What you are asked to do:
No pictures, nothing altered: return the data below.

[[ Stored data open ]]

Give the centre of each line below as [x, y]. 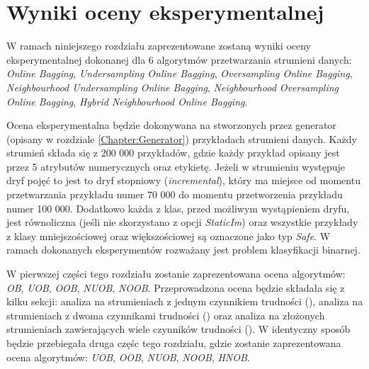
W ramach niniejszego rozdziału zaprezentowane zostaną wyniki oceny [159, 46]
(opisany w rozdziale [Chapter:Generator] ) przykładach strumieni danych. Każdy [182, 138]
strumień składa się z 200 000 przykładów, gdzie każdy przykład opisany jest [173, 153]
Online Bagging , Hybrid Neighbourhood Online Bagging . [127, 101]
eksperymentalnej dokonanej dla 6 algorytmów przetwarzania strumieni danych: [179, 59]
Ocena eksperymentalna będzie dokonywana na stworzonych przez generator [171, 125]
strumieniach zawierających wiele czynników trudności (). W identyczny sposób [178, 329]
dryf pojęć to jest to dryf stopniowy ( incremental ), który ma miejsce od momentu [183, 180]

[[ Stored data closed ]]

Exercise answer:
Give the centre of each line below as [x, y]. 
W ramach niniejszego rozdziału zaprezentowane zostaną wyniki oceny [159, 46]
(opisany w rozdziale [Chapter:Generator] ) przykładach strumieni danych. Każdy [182, 138]
strumień składa się z 200 000 przykładów, gdzie każdy przykład opisany jest [173, 153]
Online Bagging , Hybrid Neighbourhood Online Bagging . [127, 101]
eksperymentalnej dokonanej dla 6 algorytmów przetwarzania strumieni danych: [179, 59]
Ocena eksperymentalna będzie dokonywana na stworzonych przez generator [171, 125]
strumieniach zawierających wiele czynników trudności (). W identyczny sposób [178, 329]
dryf pojęć to jest to dryf stopniowy ( incremental ), który ma miejsce od momentu [183, 180]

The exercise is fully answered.